To check if the errors were normally distributed we created Q-Q plot to verify that, as shown in figure 5
From figure 5 we can observe that errors are normally distributed and from both figure 4 and 5 we can say that our experiment results reflect the real performance of our system.
After analyzing the results of our experiment, calculate the errors in the model; calculate the allocating of variation and the confidence intervals for the effects we can say with confidence that the environment is the main factor that affect the performance.
In our experiment we found that Hadoop cluster running in virtual environment is significantly perform low than the one running is physical environment (physical machine), and other factor might affect the performance but in our study we focused on the environment effect which is 68% affecting the performance of the Hadoop cluster.

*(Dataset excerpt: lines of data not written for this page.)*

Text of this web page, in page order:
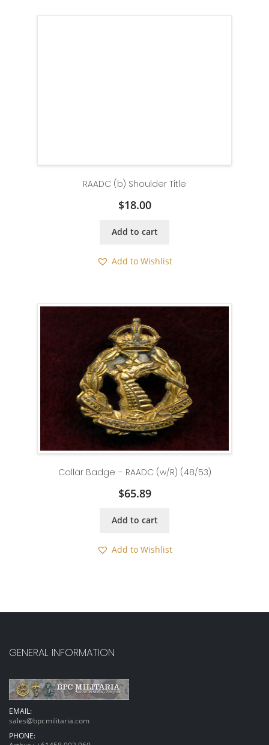
RAADC (b) Shoulder Title
$18.00
Add to cart
Add to Wishlist
Collar Badge – RAADC (w/R) (48/53)
$65.89
Add to cart
Add to Wishlist
GENERAL INFORMATION
EMAIL:
sales@bpcmilitaria.com
PHONE:
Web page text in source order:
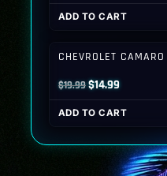
price
was:
price
is:
ADD TO CART
CHEVROLET
$19.99Original
price
was:
$14.99Current
price
is:
ADD TO CART
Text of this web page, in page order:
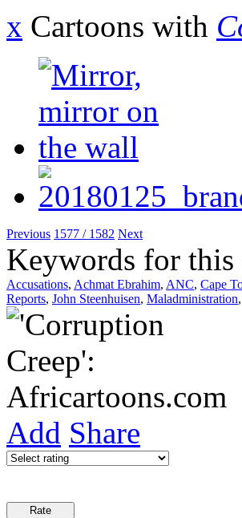
x Cartoons with
Previous 1577 / 1582 Next
Keywords for this
Accusations, Achmat Ebrahim, ANC, Cape
Reports, John Steenhuisen, Maladministration,
Add Share
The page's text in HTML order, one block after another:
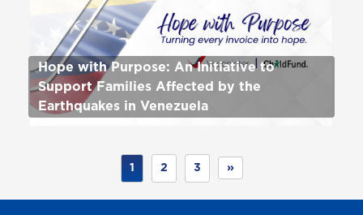
Hope with Purpose: An Initiative to
Support Families Affected by the
Earthquakes in Venezuela
1 2 3 »
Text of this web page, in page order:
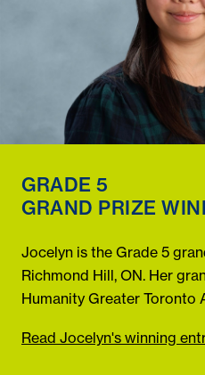
GRADE 5
GRAND PRIZE
Jocelyn is the Grade 5
Richmond Hill, ON. Her
Humanity Greater Toronto
Read Jocelyn's winning
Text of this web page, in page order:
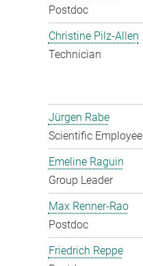
Postdoc
Christine Pilz-Allen
Technician
Jürgen Rabe
Scientific Employee
Emeline Raguin
Group Leader
Max Renner-Rao
Postdoc
Friedrich Reppe
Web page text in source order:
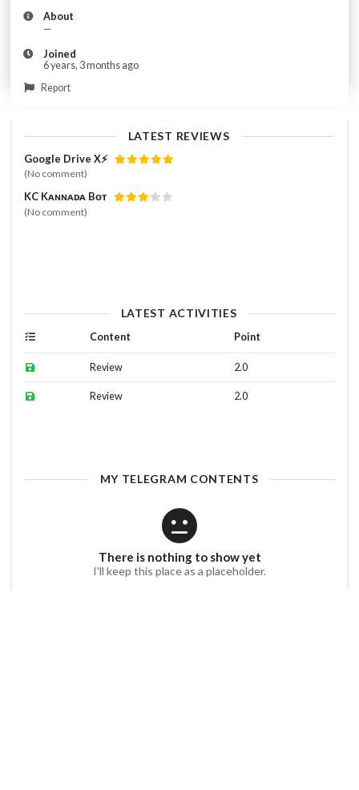
About
—
Joined
6 years, 3 months ago
Report
LATEST REVIEWS
Google Drive X⚡️
(No comment)
KC Kᴀɴɴᴀᴅᴀ Bᴏᴛ
(No comment)
LATEST ACTIVITIES
Content Point
Review 2.0
Review 2.0
MY TELEGRAM CONTENTS
There is nothing to show yet
I'll keep this place as a placeholder.
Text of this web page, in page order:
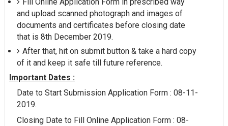
and upload scanned photograph and images of
documents and certificates before closing date
that is 8th December 2019.
After that, hit on submit button & take a hard copy
of it and keep it safe till future reference.
Important Dates :
Date to Start Submission Application Form : 08-11-
2019.
Closing Date to Fill Online Application Form : 08-
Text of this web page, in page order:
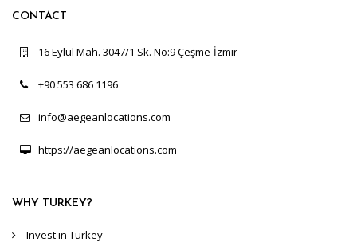
CONTACT
16 Eylül Mah. 3047/1 Sk. No:9 Çeşme-İzmir
+90 553 686 1196
info@aegeanlocations.com
https://aegeanlocations.com
WHY TURKEY?
Invest in Turkey
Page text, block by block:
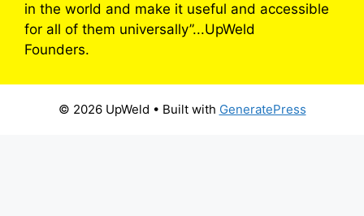
in the world and make it useful and accessible
for all of them universally”...UpWeld
Founders.
© 2026 UpWeld • Built with GeneratePress
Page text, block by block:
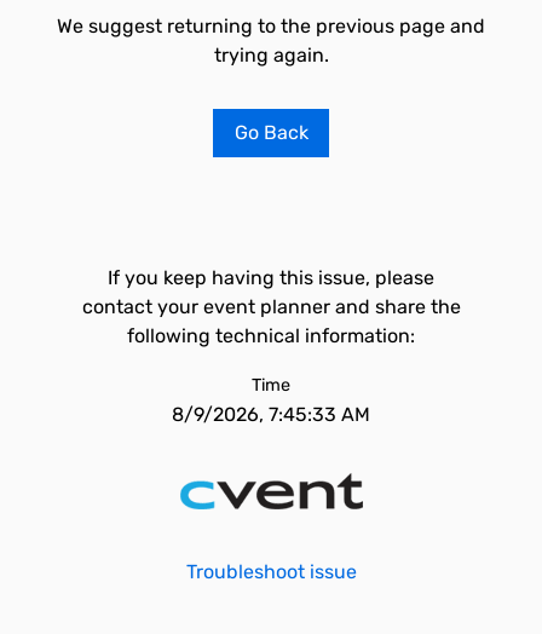
We suggest returning to the previous page and
trying again.
Go Back
If you keep having this issue, please
contact your event planner and share the
following technical information:
Time
8/9/2026, 7:45:33 AM
Troubleshoot issue
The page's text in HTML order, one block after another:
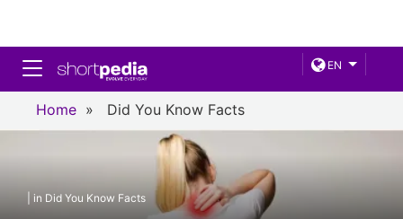
EN
Toggle navigation
Home » Did You Know Facts
| in Did You Know Facts
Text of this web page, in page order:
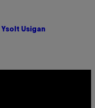
Ysolt Usigan
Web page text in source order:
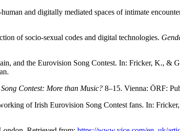
and digitally mediated spaces of intimate
of socio-sexual codes and digital technologies.
and the Eurovision Song Contest. In: Fricker, K., &
Contest: More than Music? 8–15. Vienna: ÖRF:
of Irish Eurovision Song Contest fans. In:
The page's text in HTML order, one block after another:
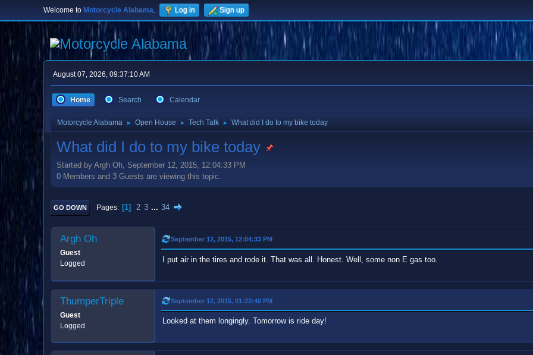
Welcome to Motorcycle Alabama. Log in Sign up
August 07, 2026, 09:37:10 AM
Home Search Calendar
Motorcycle Alabama ► Open House ► Tech Talk ► What did I do to my bike today
What did I do to my bike today
Started by Argh Oh, September 12, 2015, 12:04:33 PM
0 Members and 3 Guests are viewing this topic.
GO DOWN Pages 1 2 3 ... 34
Argh Oh
Guest
Logged
September 12, 2015, 12:04:33 PM
I put air in the tires and rode it. That was all. Honest. Well, some non E gas too.
ThumperTriple
Guest
Logged
September 12, 2015, 01:22:40 PM
Looked at them longingly. Tomorrow is ride day!
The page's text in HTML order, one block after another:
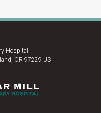
Hospital
OR 97229 US
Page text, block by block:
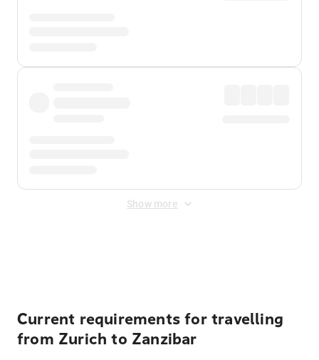
Show more
Current requirements for travelling
from Zurich to Zanzibar
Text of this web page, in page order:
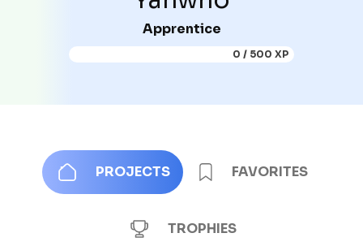
Apprentice
0 / 500 XP
PROJECTS FAVORITES
TROPHIES
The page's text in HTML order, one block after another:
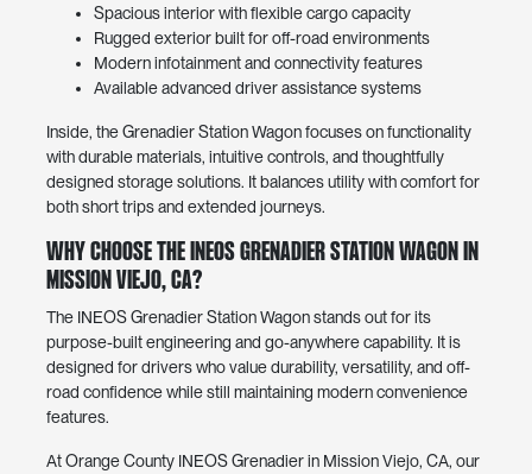
Spacious interior with flexible cargo capacity
Rugged exterior built for off-road environments
Modern infotainment and connectivity features
Available advanced driver assistance systems
Inside, the Grenadier Station Wagon focuses on functionality
with durable materials, intuitive controls, and thoughtfully
designed storage solutions. It balances utility with comfort for
both short trips and extended journeys.
Why Choose the INEOS Grenadier Station Wagon in
Mission Viejo, CA?
The INEOS Grenadier Station Wagon stands out for its
purpose-built engineering and go-anywhere capability. It is
designed for drivers who value durability, versatility, and off-
road confidence while still maintaining modern convenience
features.
At Orange County INEOS Grenadier in Mission Viejo, CA, our

We prepared a comparison chart between the performances of the Hadoop cluster in both environments. Figure 6 represents the performance difference between the clusters running in different environments.
Figure 6: Performance comparison
From these results, we observe that Hadoop performance, confirmed that the virtual Hadoop cluster performance is significantly lower than the cluster running on physical machine due to the overhead of the virtualization on the CPU of the physical host. The factors, which affect the performance (RAM size, network bandwidth), were considered in our experiment. However, our study was directed towards the effect of environmental factors on the performance.
During the course of our investigation, we have explored some of the solutions to problems such Disaster Recovery, Big Data processing, and Distributed File Systems. After looking at those solutions, we developed a means to leverage the benefits of each category and created a dynamic Hadoop cluster that operates entirely in Random Access Memory. We found that the commodity systems, while both antiquated and less responsive performed significantly better using our implementation than standard Virtual Machine implementations utilizing standard hypervisors.